Read through the records. Copy each line that has the word "全ジャンル".
(STUDY MATERIAL begins)
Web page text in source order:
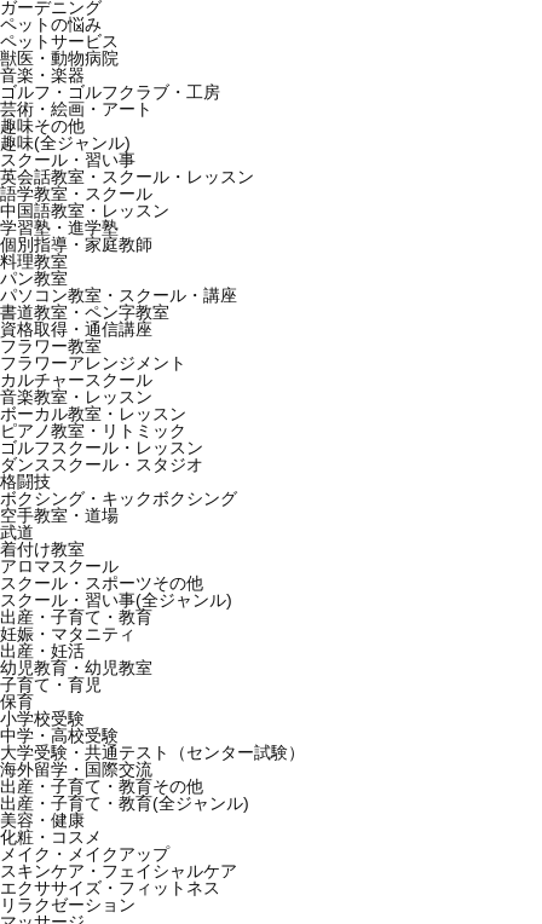
ガーデニング
ペットの悩み
ペットサービス
獣医・動物病院
音楽・楽器
ゴルフ・ゴルフクラブ・工房
芸術・絵画・アート
趣味その他
趣味(全ジャンル)
スクール・習い事
英会話教室・スクール・レッスン
語学教室・スクール
中国語教室・レッスン
学習塾・進学塾
個別指導・家庭教師
料理教室
パン教室
パソコン教室・スクール・講座
書道教室・ペン字教室
資格取得・通信講座
フラワー教室
フラワーアレンジメント
カルチャースクール
音楽教室・レッスン
ボーカル教室・レッスン
ピアノ教室・リトミック
ゴルフスクール・レッスン
ダンススクール・スタジオ
格闘技
ボクシング・キックボクシング
空手教室・道場
武道
着付け教室
アロマスクール
スクール・スポーツその他
スクール・習い事(全ジャンル)
出産・子育て・教育
妊娠・マタニティ
出産・妊活
幼児教育・幼児教室
子育て・育児
保育
小学校受験
中学・高校受験
大学受験・共通テスト（センター試験）
海外留学・国際交流
出産・子育て・教育その他
出産・子育て・教育(全ジャンル)
美容・健康
化粧・コスメ
メイク・メイクアップ
スキンケア・フェイシャルケア
エクササイズ・フィットネス
リラクゼーション
(STUDY MATERIAL ends)
● RESPONSE TO THIS EXERCISE:
趣味(全ジャンル)
スクール・習い事(全ジャンル)
出産・子育て・教育(全ジャンル)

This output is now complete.